Lois Gilbert’s automobile was rear-ended in an unwitnessed hit-and-run vehicular accident in 1994. She was diagnosed with whiplash on the basis of her representations and filed an uninsured motorist claim with her motor vehicle insurer, State Farm Insurance Company. Her claim was submitted to arbitration per the insurance contract. State Farm retained Dr. David Sperbeck, a clinical psychologist, to perform an independent psychological examination (IPE) of Gilbert and to serve as an expert witness in the arbitration.

Dr. Sperbeck administered several computerized psychological tests to Gilbert and conducted a psychological interview. The tests and interview were administered over two days. During the first day of testing, Gilbert complained that the chair provided by Dr. Sperbeck was insufficiently supportive and caused pain to her back. Gilbert rescheduled the second day of testing due to this back pain.

In his deposition in the arbitration proceeding, Dr. Sperbeck testified that he believed that Gilbert experienced actual pain relating to the 1994 accident, but that a personality disorder complicated the pain and caused Gilbert to over-report symptoms. He concluded that while Gilbert did not have a major psychiatric disorder, she did have a histrionic personality disorder with narcissistic features that “causes her to exaggerate and magnify the degree ... of pain that she’s in” and to magnify “the degree of disability that she has.”

The arbitrator found that no trauma resulting in injury had occurred in the 1994 accident. He noted in his decision that there was no independent and objective evidence linking any of Gilbert’s physical problems to the 1994 accident. He also stated that issues of credibility were central to the dispute, and that he felt compelled to resolve them against Gilbert, who was the only live witness.

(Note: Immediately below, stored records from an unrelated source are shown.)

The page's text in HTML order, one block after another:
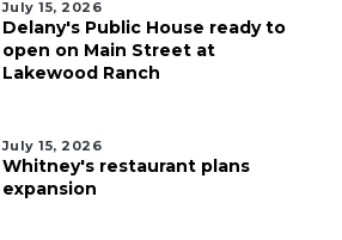
July 15, 2026
Delany's Public House ready to
open on Main Street at
Lakewood Ranch
July 15, 2026
Whitney's restaurant plans
expansion
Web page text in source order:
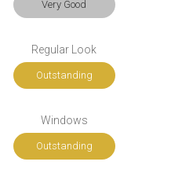
Very Good
Regular Look
Outstanding
Windows
Outstanding
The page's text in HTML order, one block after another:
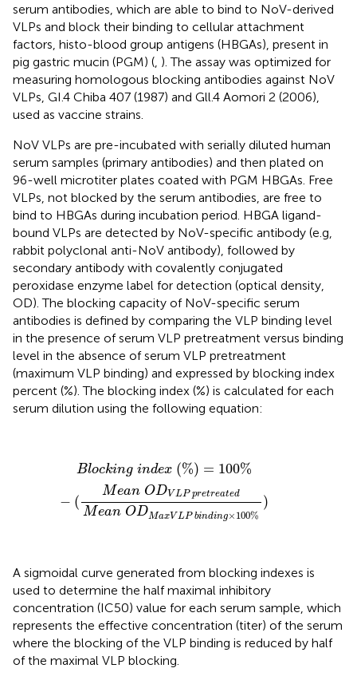
serum antibodies, which are able to bind to NoV-derived
VLPs and block their binding to cellular attachment
factors, histo-blood group antigens (HBGAs), present in
pig gastric mucin (PGM) ( ). The assay was optimized for
measuring homologous blocking antibodies against NoV
VLPs, GI.4 Chiba 407 (1987) and Gll.4 Aomori 2 (2006),
used as vaccine strains.
NoV VLPs are pre-incubated with serially diluted human
serum samples (primary antibodies) and then plated on
96-well microtiter plates coated with PGM HBGAs. Free
VLPs, not blocked by the serum antibodies, are free to
bind to HBGAs during incubation period. HBGA ligand-
bound VLPs are detected by NoV-specific antibody (e.g,
rabbit polyclonal anti-NoV antibody), followed by
secondary antibody with covalently conjugated
peroxidase enzyme label for detection (optical density,
OD). The blocking capacity of NoV-specific serum
antibodies is defined by comparing the VLP binding level
in the presence of serum VLP pretreatment versus binding
level in the absence of serum VLP pretreatment
(maximum VLP binding) and expressed by blocking index
percent (%). The blocking index (%) is calculated for each
serum dilution using the following equation:
Blocking index (%) = 100%
− (
Mean ODV LP pretreated
Mean ODMaxV LP binding× 100%
)
g index %)=100%− ean O
A sigmoidal curve generated from blocking indexes is
used to determine the half maximal inhibitory
concentration (IC50) value for each serum sample, which
represents the effective concentration (titer) of the serum
where the blocking of the VLP binding is reduced by half
of the maximal VLP blocking.
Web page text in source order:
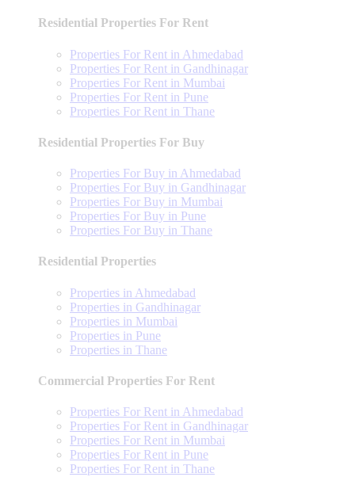
Residential Properties For Rent
Properties For Rent in Ahmedabad
Properties For Rent in Gandhinagar
Properties For Rent in Mumbai
Properties For Rent in Pune
Properties For Rent in Thane
Residential Properties For Buy
Properties For Buy in Ahmedabad
Properties For Buy in Gandhinagar
Properties For Buy in Mumbai
Properties For Buy in Pune
Properties For Buy in Thane
Residential Properties
Properties in Ahmedabad
Properties in Gandhinagar
Properties in Mumbai
Properties in Pune
Properties in Thane
Commercial Properties For Rent
Properties For Rent in Ahmedabad
Properties For Rent in Gandhinagar
Properties For Rent in Mumbai
Properties For Rent in Pune
Properties For Rent in Thane
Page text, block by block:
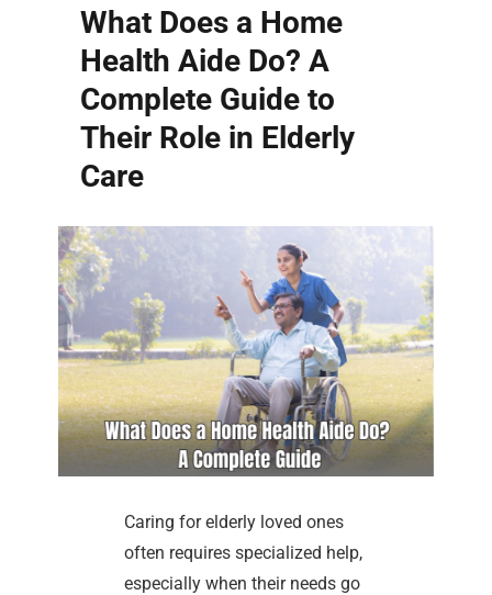
What Does a Home
Health Aide Do? A
Complete Guide to
Their Role in Elderly
Care
Caring for elderly loved ones
often requires specialized help,
especially when their needs go
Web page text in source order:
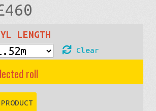
460
range:
£54
through
LENGTH
Clear
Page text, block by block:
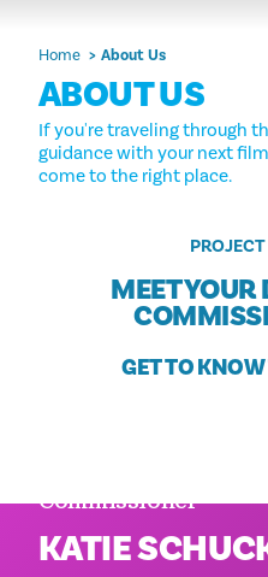
Home About Us
ABOUT US
If you're traveling through
guidance with your next
come to the right place.
MEET
GET TO
Commissioner
KATIE
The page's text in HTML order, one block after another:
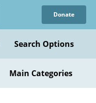
Donate
Search Options
Main Categories
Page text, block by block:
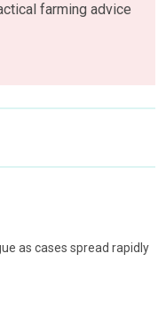
farming advice
as cases spread rapidly
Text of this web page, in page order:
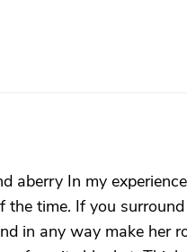
aberry In my
the time. If you
in any way make her
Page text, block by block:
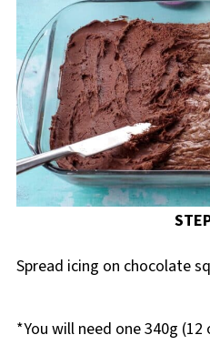
Spread icing on chocolate
*You will need one 340g
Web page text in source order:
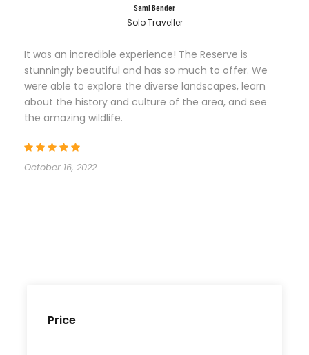
Price
Sami Bender
Solo Traveller
It was an incredible experience! The Reserve is
stunningly beautiful and has so much to offer. We
were able to explore the diverse landscapes, learn
about the history and culture of the area, and see
the amazing wildlife.
October 16, 2022
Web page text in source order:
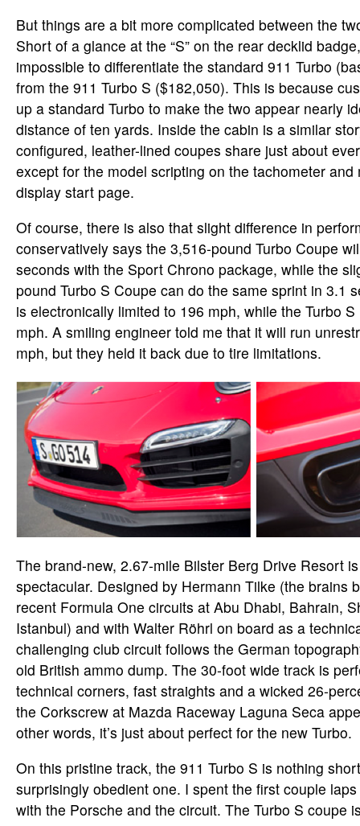
But things are a bit more complicated between the
Short of a glance at the “S” on the rear decklid
impossible to differentiate the standard 911 Turbo
from the 911 Turbo S ($182,050). This is because
up a standard Turbo to make the two appear nearly
distance of ten yards. Inside the cabin is a similar
configured, leather-lined coupes share just about
except for the model scripting on the tachometer and
display start page.
Of course, there is also that slight difference in
conservatively says the 3,516-pound Turbo Coupe
seconds with the Sport Chrono package, while the
pound Turbo S Coupe can do the same sprint in 3.1
is electronically limited to 196 mph, while the Turbo
mph. A smiling engineer told me that it will run
mph, but they held it back due to tire limitations.
The brand-new, 2.67-mile Bilster Berg Drive Resort
spectacular. Designed by Hermann Tilke (the brains
recent Formula One circuits at Abu Dhabi, Bahrain,
Istanbul) and with Walter Röhrl on board as a
challenging club circuit follows the German
old British ammo dump. The 30-foot wide track is
technical corners, fast straights and a wicked 26-
the Corkscrew at Mazda Raceway Laguna Seca
other words, it’s just about perfect for the new Turbo.
On this pristine track, the 911 Turbo S is nothing
surprisingly obedient one. I spent the first couple
with the Porsche and the circuit. The Turbo S coupe
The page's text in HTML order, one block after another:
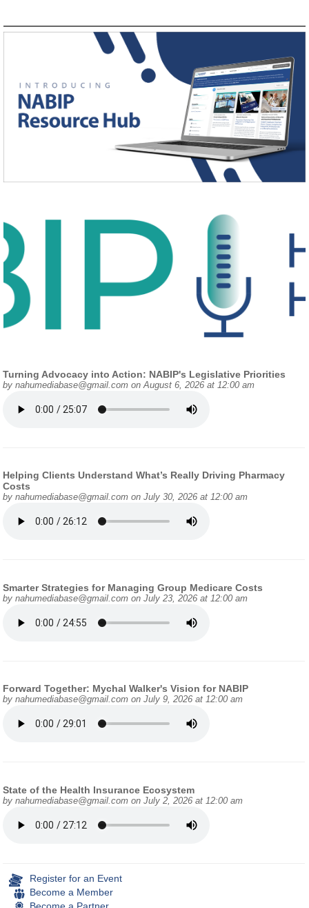
Turning Advocacy into Action: NABIP's Legislative Priorities
bynahumediabase@gmail.com on August 6, 2026 at 12:00 am
Helping Clients Understand What’s Really Driving Pharmacy
Costs
bynahumediabase@gmail.com on July 30, 2026 at 12:00 am
Smarter Strategies for Managing Group Medicare Costs
bynahumediabase@gmail.com on July 23, 2026 at 12:00 am
Forward Together: Mychal Walker's Vision for NABIP
bynahumediabase@gmail.com on July 9, 2026 at 12:00 am
State of the Health Insurance Ecosystem
bynahumediabase@gmail.com on July 2, 2026 at 12:00 am
Register for an Event
Become a Member
Become a Partner
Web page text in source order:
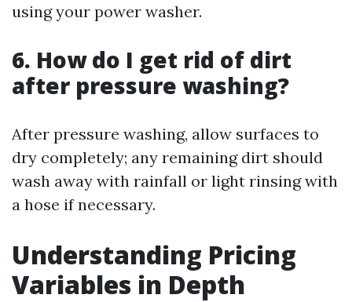
using your power washer.
6. How do I get rid of dirt
after pressure washing?
After pressure washing, allow surfaces to
dry completely; any remaining dirt should
wash away with rainfall or light rinsing with
a hose if necessary.
Understanding Pricing
Variables in Depth
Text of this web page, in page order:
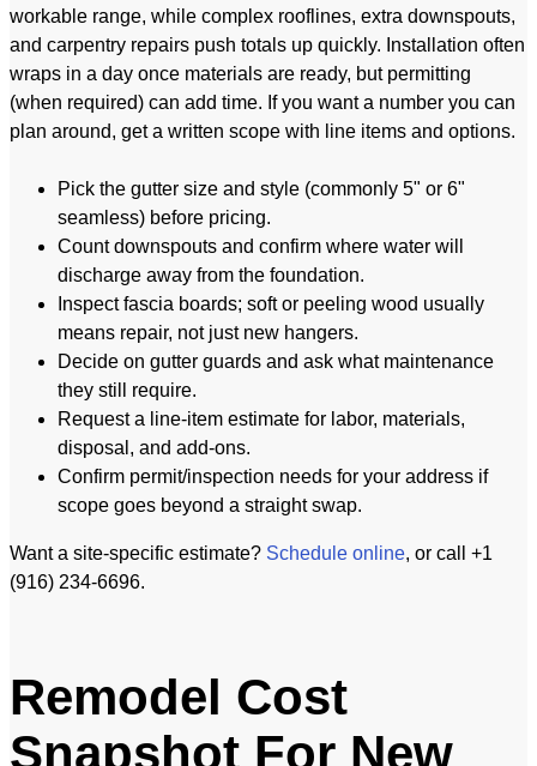
workable range, while complex rooflines, extra downspouts,
and carpentry repairs push totals up quickly. Installation often
wraps in a day once materials are ready, but permitting
(when required) can add time. If you want a number you can
plan around, get a written scope with line items and options.
Pick the gutter size and style (commonly 5" or 6"
seamless) before pricing.
Count downspouts and confirm where water will
discharge away from the foundation.
Inspect fascia boards; soft or peeling wood usually
means repair, not just new hangers.
Decide on gutter guards and ask what maintenance
they still require.
Request a line-item estimate for labor, materials,
disposal, and add-ons.
Confirm permit/inspection needs for your address if
scope goes beyond a straight swap.
Want a site-specific estimate? Schedule online, or call +1
(916) 234-6696.
Remodel Cost
Snapshot For New
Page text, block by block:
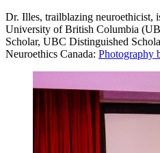
Dr. Illes, trailblazing neuroethicist,
University of British Columbia
Scholar, UBC Distinguished
Neuroethics Canada: Photography
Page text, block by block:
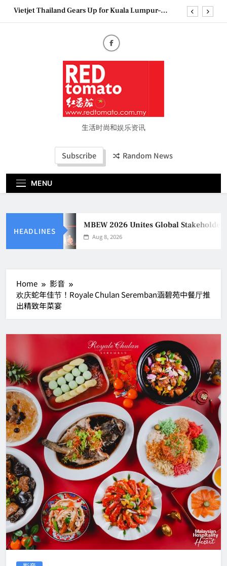
Skip
Epson reinvents affordable printing with next-
Couture Fashion Week Malaysia 2026– Press
the Future of Business Events
Vietjet Thailand Gears Up for Kuala Lumpur–
Bangkok Service Launch on9 October
Epson reinvents affordable printing with next-
generation EcoTank Series
生活时尚和娱乐资讯
Subscribe Random News
MENU
HEADLINES
MBEW 2026 Unites Global Stakeholders
Aug 8, 2026
Home
影音
欢庆蛇年佳节！Royale Chulan Seremban涵碧苑中餐厅推
出精致年菜宴

Gilbert then filed this lawsuit against Dr. Sperbeck, alleging that he mischaracterized her to the arbitrator and conducted a fraudulent IPE. Gilbert also claimed that Dr. Sper-beck violated the ADA and analogous state and local laws by failing to provide her with an appropriate chair during the evaluation. Her complaint sought an award of damages. The superior court granted Dr. Sperbeck’s *1059 motion for summary judgment on all counts. Gilbert appeals.

III. DISCUSSION

A. Standard of Review

We review grants of summary judgment de novo. 2 “Summary judgment is appropriate where ‘there is no genuine issue as to any material fact and ... any party is entitled to judgment as a matter of law.’ ” 3 We draw all factual inferences in favor of, and view the facts in the light most favorable to, the non-prevailing party (generally the non-movant). 4 We review questions of law de novo and adopt the rule of law that is most persuasive in light of precedent, policy, and reason. 5

B. Gilbert’s Claims of Fraud and Misrepresentation Are Barred by Witness Immunity.

Gilbert alleges that Dr. Sperbeck conducted a “fraudulent” examination and that he minimized her injuries and mischaraeter-ized her mental state in his deposition. She alleges that the arbitrator relied on Dr. Sper-beck’s deposition in resolving issues of credibility and in ultimately deciding for State Farm, and that this decision deprived her of the insurance coverage to which she was entitled.

In Lythgoe v. Guinn we held that quasi-judicial immunity barred a lawsuit against a court-appointed expert witness. 6 Dr. Guinn, a psychologist, was appointed in that case “to act as an independent custody investigator” and to make a custody recommendation to the court. 7 Dr. Guinn “served as an ‘arm of the court’ and performed a function ‘integral to the judicial process.’ ” 8 The mother, a party to the underlying custody dispute, sued Dr. Guinn, alleging negligent and intentional torts during her investigation and in preparing her report. 9 We concluded that “[c]ase-law and policy considerations clearly support the granting of absolute quasi-judicial immunity to Dr. Guinn” as a court-appointed psychologist. 10

Dr. Sperbeck was hired by a party to the private arbitration and did not serve in a role analogous to an “arm of the court.” 11 We therefore look to the principles of witness immunity, rather than quasi-judicial immunity, to determine whether Dr. Sperbeck is immune from liability for his testimony in the arbitration.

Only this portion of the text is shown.